You can use the psql command line client.

\dt will show a list of tables

\dv will show a list of views

\d [object_name] will describe the schema of the table or view

Not sure how you would describe a query though.

More info: https://manikandanmv.wordpress.com/tag/basic-psql-commands/

2

If you have accesss to the pg_catalog and use PgAdmin3, I highly recommend a solution that I found on Valentine's Tech blog (http://tech.valgog.com/2011/02/pgadmin-iii-macros-get-table-fields.html). It is a PgAdmin3 macro that can be accessed with a shortcut to display the definition of a selected table name.

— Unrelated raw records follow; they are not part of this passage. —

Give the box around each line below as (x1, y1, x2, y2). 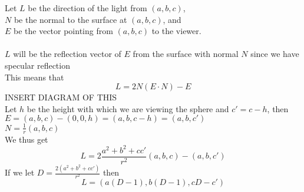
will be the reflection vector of (13, 48, 121, 60)
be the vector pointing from (14, 25, 113, 37)
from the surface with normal (133, 48, 239, 60)
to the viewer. (151, 25, 201, 37)
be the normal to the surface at (14, 13, 127, 25)
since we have (250, 48, 299, 60)
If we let (5, 166, 35, 178)
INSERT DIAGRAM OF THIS (5, 91, 117, 103)
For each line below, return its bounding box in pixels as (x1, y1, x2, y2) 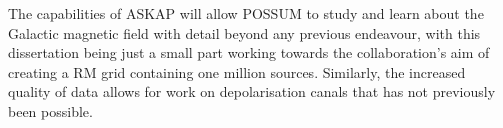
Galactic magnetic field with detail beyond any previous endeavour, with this (8, 22, 481, 43)
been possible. (8, 100, 93, 121)
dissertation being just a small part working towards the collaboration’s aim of (8, 42, 490, 63)
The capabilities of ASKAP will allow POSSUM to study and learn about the (8, 3, 484, 23)
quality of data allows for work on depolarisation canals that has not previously (8, 81, 496, 102)
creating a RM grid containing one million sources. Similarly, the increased (8, 61, 466, 82)
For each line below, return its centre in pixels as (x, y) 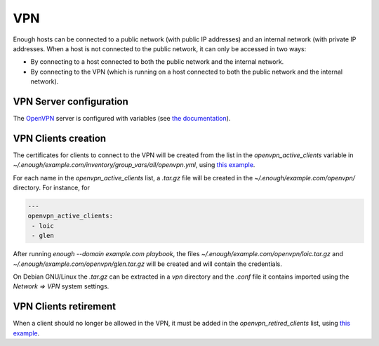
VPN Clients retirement (64, 306)
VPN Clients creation (60, 138)
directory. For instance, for (52, 188)
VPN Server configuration (71, 101)
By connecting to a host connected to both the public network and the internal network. (157, 62)
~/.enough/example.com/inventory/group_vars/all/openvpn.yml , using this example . (134, 165)
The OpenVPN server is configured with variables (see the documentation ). (122, 119)
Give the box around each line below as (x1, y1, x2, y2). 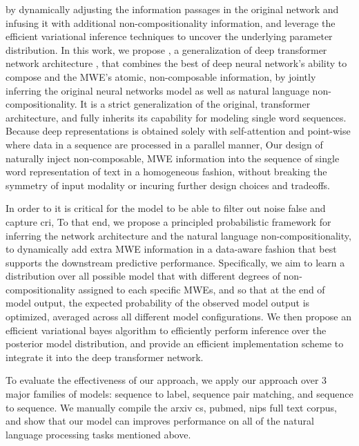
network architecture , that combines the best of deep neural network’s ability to (6, 56, 347, 70)
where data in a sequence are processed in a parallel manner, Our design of (6, 137, 323, 151)
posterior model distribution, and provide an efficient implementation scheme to (6, 336, 344, 351)
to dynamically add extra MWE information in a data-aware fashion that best (6, 242, 337, 256)
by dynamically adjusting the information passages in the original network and (6, 2, 339, 16)
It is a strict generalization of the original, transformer (80, 97, 311, 111)
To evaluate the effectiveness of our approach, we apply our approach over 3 (6, 373, 327, 387)
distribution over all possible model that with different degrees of (6, 269, 280, 283)
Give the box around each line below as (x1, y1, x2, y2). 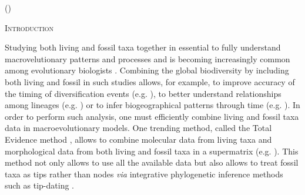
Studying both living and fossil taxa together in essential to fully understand (5, 41, 281, 53)
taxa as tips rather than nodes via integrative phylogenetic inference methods (5, 167, 283, 180)
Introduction (5, 21, 54, 33)
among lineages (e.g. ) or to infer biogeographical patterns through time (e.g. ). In (5, 99, 300, 111)
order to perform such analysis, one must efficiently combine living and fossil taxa (5, 110, 299, 122)
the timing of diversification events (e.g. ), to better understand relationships (5, 87, 281, 99)
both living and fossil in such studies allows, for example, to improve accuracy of (5, 75, 295, 88)
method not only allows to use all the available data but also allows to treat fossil (5, 156, 299, 169)
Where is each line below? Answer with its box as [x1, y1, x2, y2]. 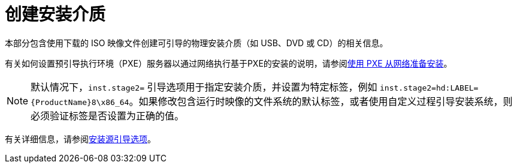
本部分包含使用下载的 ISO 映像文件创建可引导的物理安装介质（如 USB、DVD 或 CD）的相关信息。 [5, 37, 388, 48]
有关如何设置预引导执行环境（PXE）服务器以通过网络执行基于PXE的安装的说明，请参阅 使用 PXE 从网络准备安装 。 [5, 58, 452, 68]
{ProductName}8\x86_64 [31, 97, 129, 107]
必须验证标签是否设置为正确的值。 [31, 109, 185, 122]
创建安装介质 [5, 4, 106, 25]
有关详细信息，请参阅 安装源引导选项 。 [5, 133, 156, 144]
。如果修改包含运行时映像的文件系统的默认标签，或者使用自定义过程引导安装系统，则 [129, 95, 513, 107]
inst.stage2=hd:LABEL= [380, 83, 479, 92]
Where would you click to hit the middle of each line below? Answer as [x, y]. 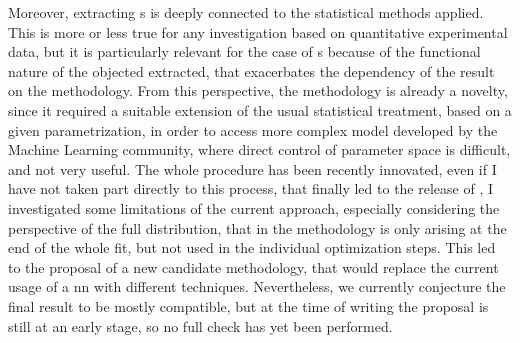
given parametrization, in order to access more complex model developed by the [253, 129]
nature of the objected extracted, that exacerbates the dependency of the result [251, 70]
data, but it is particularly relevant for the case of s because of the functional [244, 51]
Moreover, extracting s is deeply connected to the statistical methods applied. [246, 12]
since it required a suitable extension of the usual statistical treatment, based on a [260, 109]
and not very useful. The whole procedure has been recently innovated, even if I [252, 168]
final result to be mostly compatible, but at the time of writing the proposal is [248, 305]
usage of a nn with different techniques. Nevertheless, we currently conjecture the [257, 286]
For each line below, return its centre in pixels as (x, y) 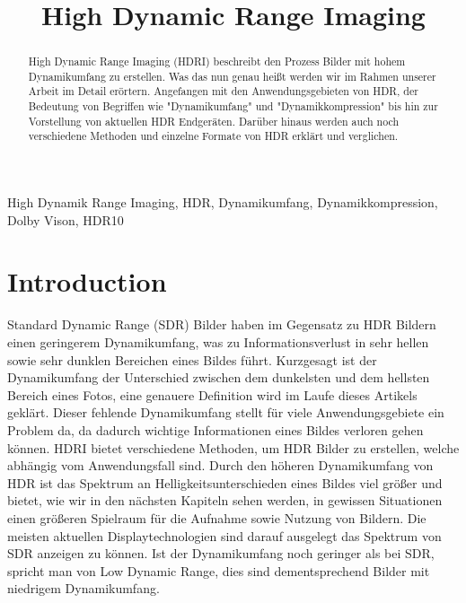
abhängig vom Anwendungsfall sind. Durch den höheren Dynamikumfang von (220, 465)
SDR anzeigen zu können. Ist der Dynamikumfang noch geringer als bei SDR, (221, 553)
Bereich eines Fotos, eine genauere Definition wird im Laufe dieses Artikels (212, 394)
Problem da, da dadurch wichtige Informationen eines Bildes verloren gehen (215, 429)
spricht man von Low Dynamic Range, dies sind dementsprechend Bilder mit (219, 570)
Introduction (87, 281)
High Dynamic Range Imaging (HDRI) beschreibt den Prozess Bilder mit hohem (217, 61)
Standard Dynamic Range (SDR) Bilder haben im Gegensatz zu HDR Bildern (222, 324)

select quote_ident(nspname) || '.' || quote_ident(relname) as table_name, 
       quote_ident(attname) as field_name, 
       format_type(atttypid,atttypmod) as field_type, 
       case when attnotnull then ' NOT NULL' else '' end as null_constraint,
       case when atthasdef then 'DEFAULT ' || 
                                ( select pg_get_expr(adbin, attrelid) 
                                    from pg_attrdef 
                                   where adrelid = attrelid and adnum = attnum )::text else ''
       end as dafault_value,
       case when nullif(confrelid, 0) is not null
            then confrelid::regclass::text || '( ' || 
                 array_to_string( ARRAY( select quote_ident( fa.attname ) 
                                           from pg_attribute as fa 
                                          where fa.attnum = ANY ( confkey ) 
                                            and fa.attrelid = confrelid
                                          order by fa.attnum 
                                        ), ','
                                 ) || ' )'
            else '' end as references_to
  from pg_attribute 
       left outer join pg_constraint on conrelid = attrelid 
                                    and attnum = conkey[1] 
                                    and array_upper( conkey, 1 ) = 1,
       pg_class, 
       pg_namespace
 where pg_class.oid = attrelid
   and pg_namespace.oid = relnamespace
   and pg_class.oid = btrim( '$SELECTION$' )::regclass::oid
   and attnum > 0
   and not attisdropped
 order by attrelid, attnum;

Works like a charm and extremely useful.

1

Use the information_schema views, they're SQL-standard and contain the information you want.

You can also directly access pg_class, pg_attribute, etc, but that's unportable and often fiddlier; you may need helper functions like oidvectortypes, pg_get_function_arguments, etc for some things.

If you want to see how psql executes something like \dt, run psql -E - it'll print the query. However, it's usually better to use the information_schema if it'll meet your needs.

1

This may be overly simple, but pgAdmin4 shows the field types in the output results. The other solutions above are probably more elegant, but when I just need a quick answer, I find pgAdmin4's query GUI works pretty well. Trying to figure out the field type of a calculated field returned by a view or function can be tricky.